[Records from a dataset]
+ + + + + + +
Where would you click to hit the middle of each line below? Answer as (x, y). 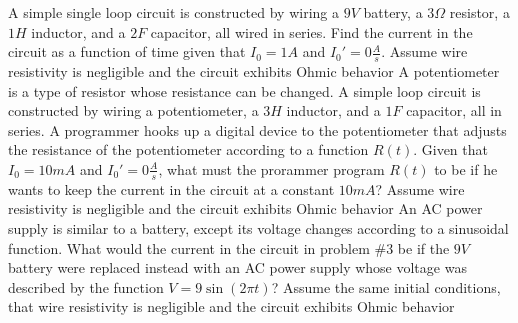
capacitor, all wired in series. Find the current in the (311, 31)
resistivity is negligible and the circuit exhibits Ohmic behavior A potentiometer (254, 71)
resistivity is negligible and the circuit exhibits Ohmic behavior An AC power (245, 208)
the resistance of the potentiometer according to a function (188, 149)
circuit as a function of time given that (127, 51)
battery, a (393, 12)
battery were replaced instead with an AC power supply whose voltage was (237, 267)
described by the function (86, 286)
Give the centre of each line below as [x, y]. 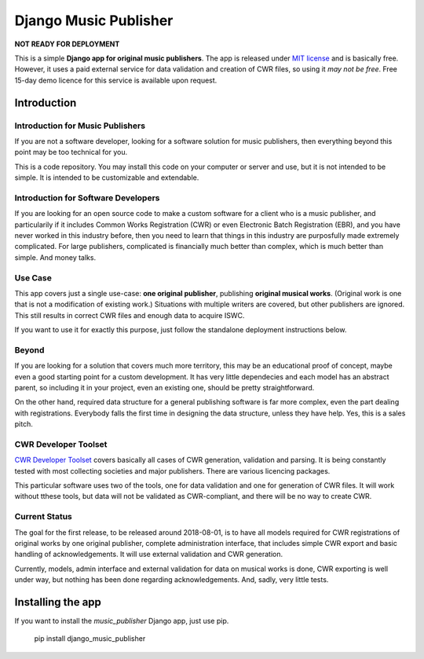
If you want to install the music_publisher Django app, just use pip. [122, 621]
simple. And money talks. [55, 257]
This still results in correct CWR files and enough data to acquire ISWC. [130, 315]
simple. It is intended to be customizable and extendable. [107, 178]
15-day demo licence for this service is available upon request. [116, 80]
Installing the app [58, 602]
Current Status [43, 517]
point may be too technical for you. [71, 152]
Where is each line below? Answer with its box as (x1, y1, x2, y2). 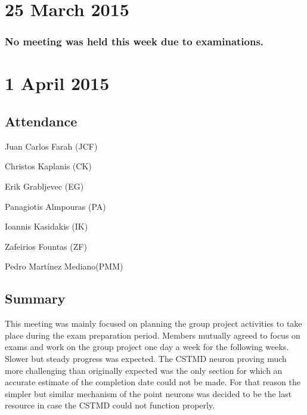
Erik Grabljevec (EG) (5, 179, 84, 192)
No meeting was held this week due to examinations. (5, 34, 264, 49)
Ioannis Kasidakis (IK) (5, 220, 88, 233)
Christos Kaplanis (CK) (5, 160, 92, 172)
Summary (5, 289, 66, 308)
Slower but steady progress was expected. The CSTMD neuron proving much (5, 352, 287, 364)
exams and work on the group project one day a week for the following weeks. (5, 340, 289, 353)
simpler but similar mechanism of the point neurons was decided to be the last (5, 387, 292, 399)
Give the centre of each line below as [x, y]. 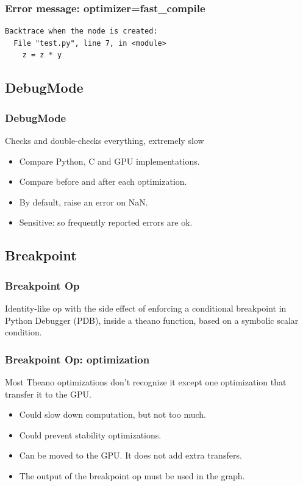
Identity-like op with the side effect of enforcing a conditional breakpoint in [146, 308]
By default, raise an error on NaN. [84, 202]
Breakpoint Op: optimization [77, 359]
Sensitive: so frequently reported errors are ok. [106, 222]
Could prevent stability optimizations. [90, 434]
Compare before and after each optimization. [103, 181]
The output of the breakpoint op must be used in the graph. [132, 475]
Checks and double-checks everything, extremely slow [105, 140]
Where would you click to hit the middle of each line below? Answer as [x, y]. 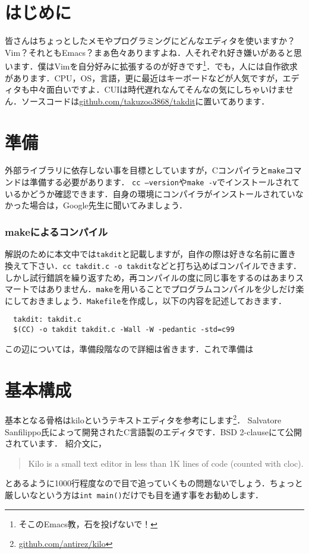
+ + + + + + +
Instructions to follow: Write down only the number of lines above where the word "function" occurs.

Expected answer: 3